Exercise:
Scan the records below for the line containing "tolerance in check, so" and the line containing "High-stim pre-workouts are". Copy both, plus every line between, exactly.

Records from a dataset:
..............................
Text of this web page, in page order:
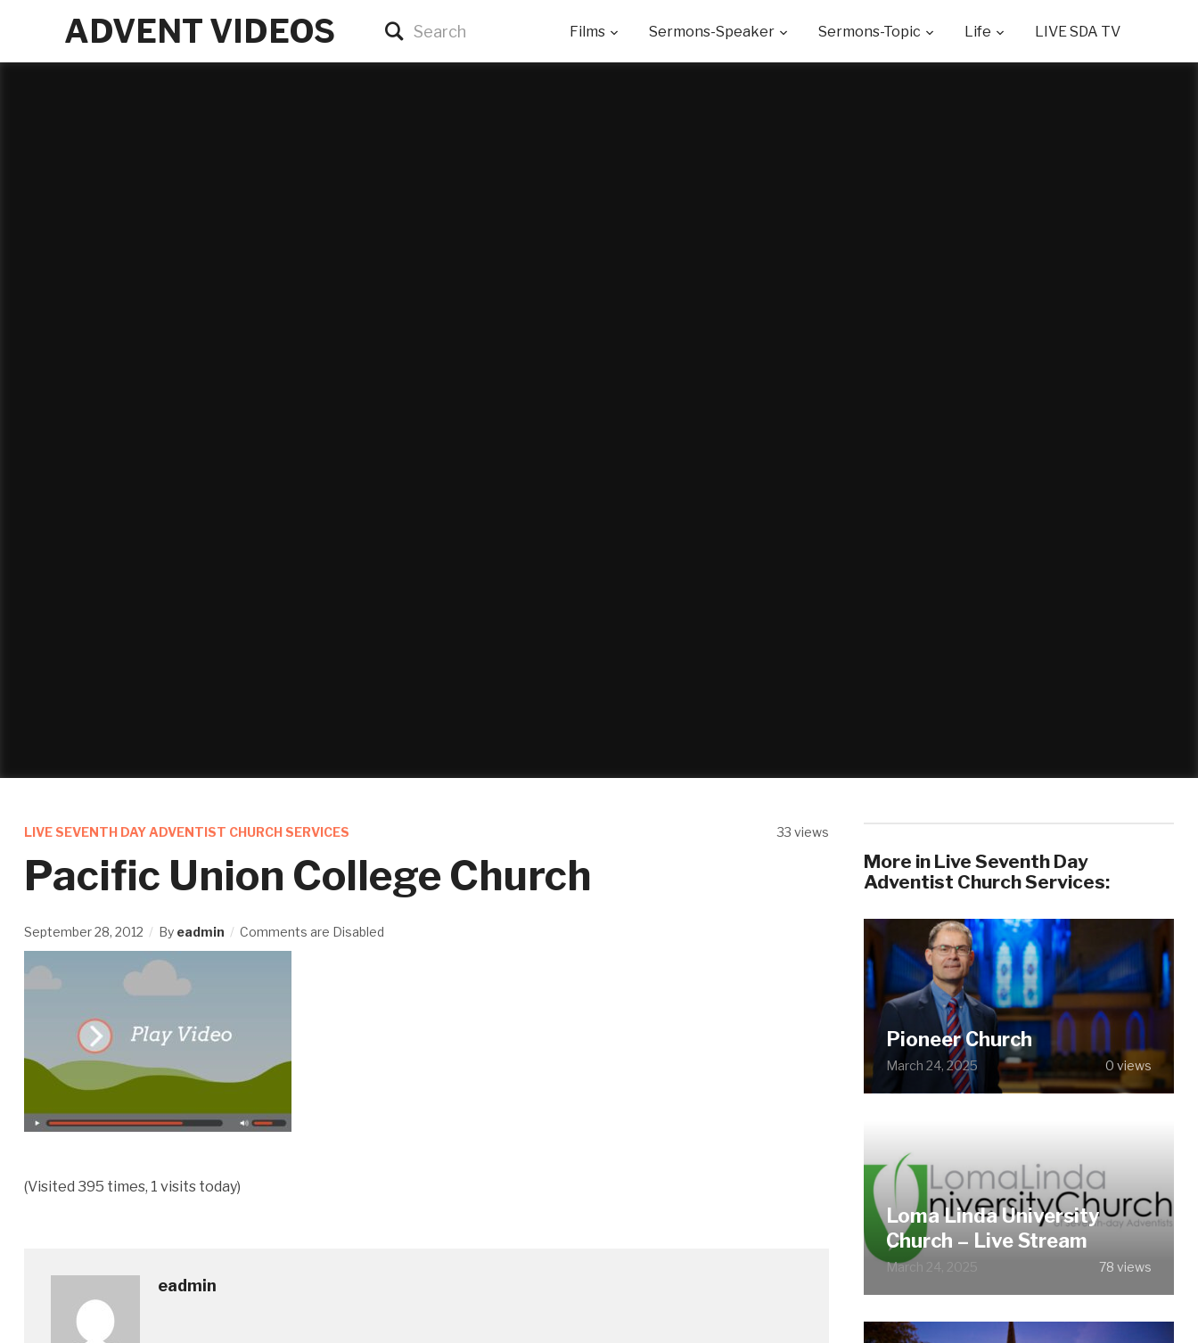
Films Sermons-Speaker Sermons-Topic Life LIVE SDA TV
ADVENT VIDEOS
33 views
LIVE SEVENTH DAY ADVENTIST CHURCH SERVICES
Pacific Union College Church
September 28, 2012 By eadmin Comments are Disabled
(Visited 395 times, 1 visits today)
eadmin
More in Live Seventh Day
Adventist Church Services:
Pioneer Church
March 24, 2025 0 views
Loma Linda University
Church – Live Stream
March 24, 2025 78 views
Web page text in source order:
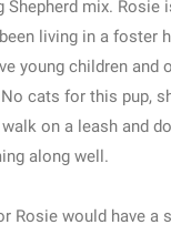
Shepherd mix. Rosie
living in a foster
young children and
cats for this pup,
on a leash and
along well.
Rosie would have a
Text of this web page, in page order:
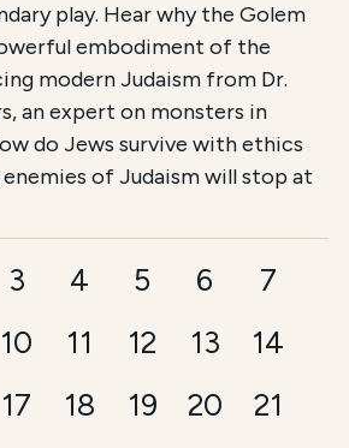
play. Hear why the Golem
embodiment of the
modern Judaism from Dr.
an expert on monsters in
do Jews survive with ethics
of Judaism will stop at
3 4 5 6
7
10 11 12 13
14
17 18 19 20
21
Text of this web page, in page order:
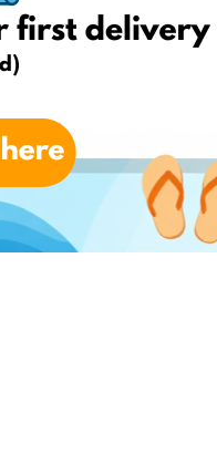
delivery for FREE **
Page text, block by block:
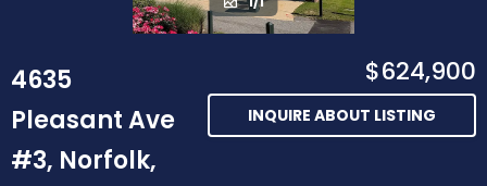
4635
Pleasant Ave
#3, Norfolk,
$624,900
INQUIRE ABOUT LISTING
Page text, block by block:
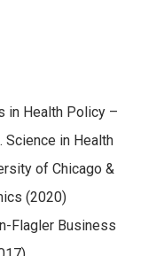
in Health Policy –
Science in Health
of Chicago &
(2020)
Flagler Business
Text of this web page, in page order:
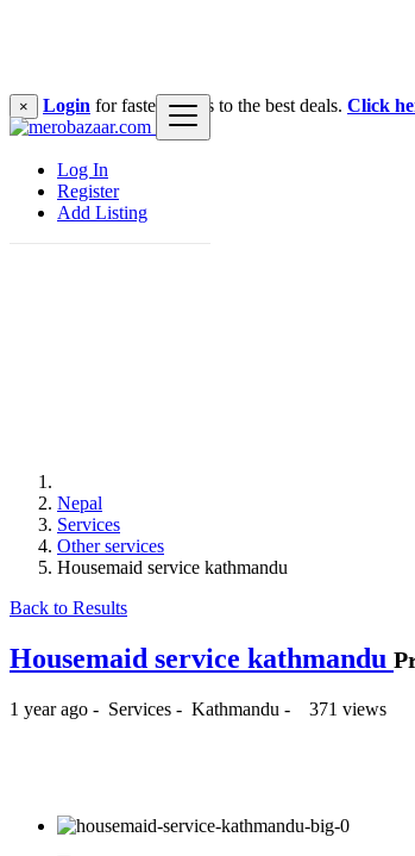
Log In
Register
Add Listing
× Login for faster access to the best deals. Click
Nepal
Services
Other services
Housemaid service kathmandu
Back to Results
Housemaid service kathmandu
1 year ago - Services - Kathmandu - 371 views
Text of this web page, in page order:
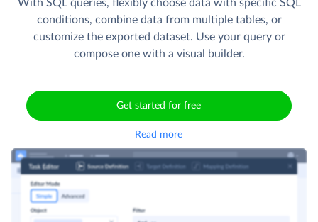
With SQL queries, flexibly choose data with specific SQL
conditions, combine data from multiple tables, or
customize the exported dataset. Use your query or
compose one with a visual builder.
Get started for free
Read more
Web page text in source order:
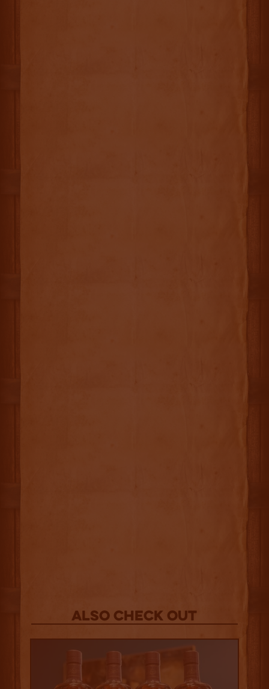
Also Check out
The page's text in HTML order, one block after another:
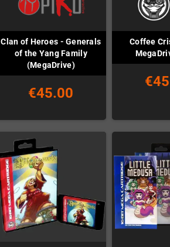
Clan of Heroes - Generals
of the Yang Family
(MegaDrive)
€45.00
Coffee
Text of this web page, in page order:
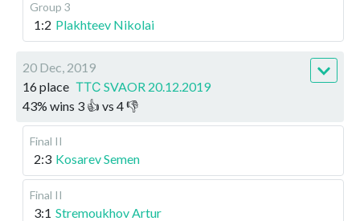
Group 3
1:2 Plakhteev Nikolai
20 Dec, 2019
16 place ТТС SVAOR 20.12.2019
43% wins 3 👍 vs 4👎
Final II
2:3 Kosarev Semen
Final II
3:1 Stremoukhov Artur
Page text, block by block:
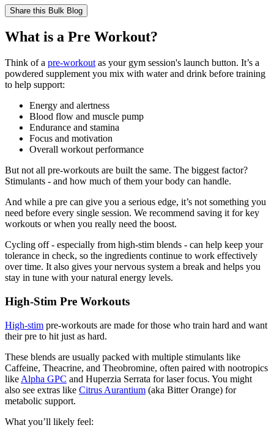
Share this Bulk Blog
What is a Pre Workout?
Think of a pre-workout as your gym session's launch button. It’s a
powdered supplement you mix with water and drink before training
to help support:
Energy and alertness
Blood flow and muscle pump
Endurance and stamina
Focus and motivation
Overall workout performance
But not all pre-workouts are built the same. The biggest factor?
Stimulants - and how much of them your body can handle.
And while a pre can give you a serious edge, it’s not something you
need before every single session. We recommend saving it for key
workouts or when you really need the boost.
Cycling off - especially from high-stim blends - can help keep your
tolerance in check, so the ingredients continue to work effectively
over time. It also gives your nervous system a break and helps you
stay in tune with your natural energy levels.
High-Stim Pre Workouts
High-stim pre-workouts are made for those who train hard and want
their pre to hit just as hard.
These blends are usually packed with multiple stimulants like
Caffeine, Theacrine, and Theobromine, often paired with nootropics
like Alpha GPC and Huperzia Serrata for laser focus. You might
also see extras like Citrus Aurantium (aka Bitter Orange) for
metabolic support.
What you’ll likely feel:
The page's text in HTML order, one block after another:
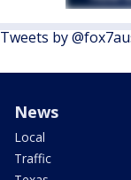
Tweets by
News
Local
Traffic
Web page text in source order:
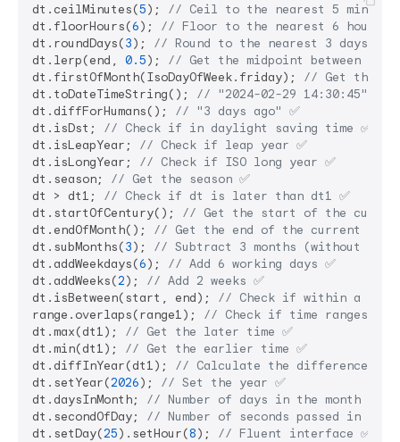
dt.ceilMinutes(5); // Ceil to the nearest 5 minutes
dt.floorHours(6); // Floor to the nearest 6 hours ✅
dt.roundDays(3); // Round to the nearest 3 days ✅
dt.lerp(end, 0.5); // Get the midpoint between dt
dt.firstOfMonth(IsoDayOfWeek.friday); // Get the
dt.toDateTimeString(); // "2024-02-29 14:30:45" ✅
dt.diffForHumans(); // "3 days ago" ✅
dt.isDst; // Check if in daylight saving time ✅
dt.isLeapYear; // Check if leap year ✅
dt.isLongYear; // Check if ISO long year ✅
dt.season; // Get the season ✅
dt > dt1; // Check if dt is later than dt1 ✅
dt.startOfCentury(); // Get the start of the
dt.endOfMonth(); // Get the end of the current
dt.subMonths(3); // Subtract 3 months (without
dt.addWeekdays(6); // Add 6 working days ✅
dt.addWeeks(2); // Add 2 weeks ✅
dt.isBetween(start, end); // Check if within a
range.overlaps(range1); // Check if time ranges
dt.max(dt1); // Get the later time ✅
dt.min(dt1); // Get the earlier time ✅
dt.diffInYear(dt1); // Calculate the difference in
dt.setYear(2026); // Set the year ✅
dt.daysInMonth; // Number of days in the month ✅
dt.secondOfDay; // Number of seconds passed in the
dt.setDay(25).setHour(8); // Fluent interface ✅
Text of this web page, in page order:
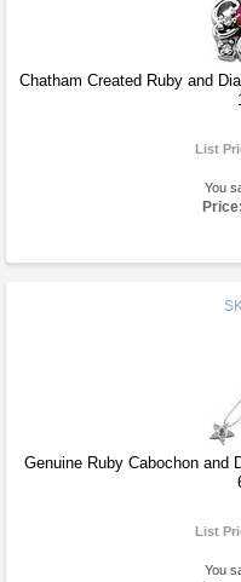
Chatham Created Ruby and
List
You
Price:
Genuine Ruby Cabochon and
List
You
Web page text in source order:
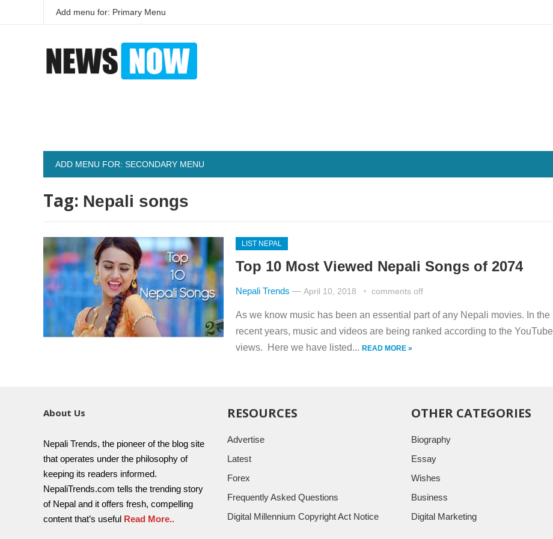
Add menu for: Primary Menu
ADD MENU FOR: SECONDARY MENU
Tag: Nepali songs
LIST NEPAL
Top 10 Most Viewed Nepali Songs of 2074
Nepali Trends — April 10, 2018 comments off
As we know music has been an essential part of any Nepali movies. In the
recent years, music and videos are being ranked according to the YouTube
views. Here we have listed... READ MORE »
About Us
Nepali Trends, the pioneer of the blog site
that operates under the philosophy of
keeping its readers informed.
NepaliTrends.com tells the trending story
of Nepal and it offers fresh, compelling
content that’s useful Read More..
RESOURCES
Advertise
Latest
Forex
Frequently Asked Questions
Digital Millennium Copyright Act Notice
OTHER CATEGORIES
Biography
Essay
Wishes
Business
Digital Marketing
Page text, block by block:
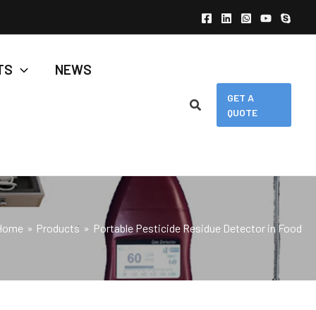
NEWS
GET A
QUOTE
Products Portable Pesticide Residue Detector in Food
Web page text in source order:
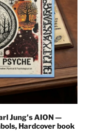
Jung's AION —
Hardcover book
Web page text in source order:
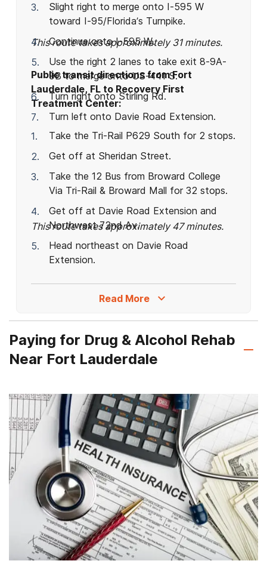
Slight right to merge onto I-595 W
toward I-95/Florida’s Turnpike.
Continue onto I-595 W.
Use the right 2 lanes to take exit 8-9A-
9B to merge onto US-441 S.
Turn right onto Stirling Rd.
Turn left onto Davie Road Extension.
This route takes approximately 31 minutes.
Public transit directions from Fort
Lauderdale, FL to Recovery First
Treatment Center:
Take the Tri-Rail P629 South for 2 stops.
Get off at Sheridan Street.
Take the 12 Bus from Broward College
Via Tri-Rail & Broward Mall for 32 stops.
Get off at Davie Road Extension and
Northwest 72nd Av.
Head northeast on Davie Road
Extension.
Center will be on the right.
This route takes approximately 47 minutes.
Read More
Paying for Drug & Alcohol Rehab
Near Fort Lauderdale
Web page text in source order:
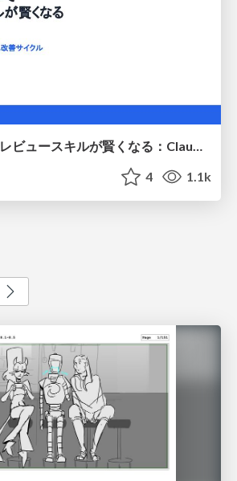
修正PRを食べてレビュースキルが賢くなる：Claude Codeによる自己改善サイクル
4 1.1k
..............................
Exercise solution:
tolerance in check, so the ingredients continue to work effectively
over time. It also gives your nervous system a break and helps you
stay in tune with your natural energy levels.
High-Stim Pre Workouts
High-stim pre-workouts are made for those who train hard and want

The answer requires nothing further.